1 5. Multiple cooling chambers,

 The refrigeration apparatus according to claim 9,

 With

 The plurality of cooling chambers have a refrigeration temperature chamber and a freezing temperature chamber, the first evaporator is installed in the refrigeration temperature chamber,

 The second evaporator is installed in the freezing temperature chamber

 refrigerator. 1 6. Multiple cooling chambers,

 The refrigeration apparatus according to claim 10,

 With

 The plurality of cooling chambers have a refrigeration temperature chamber and a freezing temperature chamber, the first evaporator is installed in the refrigeration temperature chamber,

 The second evaporator is installed in the freezing temperature chamber

 refrigerator.

1 7. Multiple cooling chambers,

 The refrigeration apparatus according to claim 11,

 With

 The plurality of cooling chambers have a refrigeration temperature chamber and a freezing temperature chamber, the first evaporator is installed in the refrigeration temperature chamber,

 The second evaporator is installed in the freezing temperature chamber

 refrigerator.

1 8. Room temperature of each cooling room and each cooling So that the temperature difference between each of the evaporators installed in the chamber is 5 ° C or less.
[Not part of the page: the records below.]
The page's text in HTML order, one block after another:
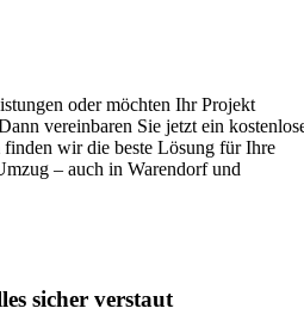
oder möchten Ihr Projekt
vereinbaren Sie jetzt ein
finden wir die beste Lösung für Ihre
– auch in Warendorf und
sicher verstaut

 The refrigerator according to claim 13, wherein the variable refrigerant flow rate device controls a flow rate of the refrigerant.

19. Claim 15, 16, or 17, wherein the evaporation temperature of the first evaporator is controlled such that the evaporation temperature of the first evaporator is in the range of 15 to 5 ° C. A refrigerator according to claim 1. 20. The refrigerator according to claim 15, 16 or 17, wherein the variable refrigerant flow device is installed in the freezing temperature chamber.

21. When the freezing temperature chamber is rapidly frozen, the throttle amount of the variable refrigerant flow device is reduced, and the second evaporation temperature of the second evaporator is reduced to the first evaporation of the first evaporator. The refrigerator according to claim 15, wherein the temperature is lower than the temperature.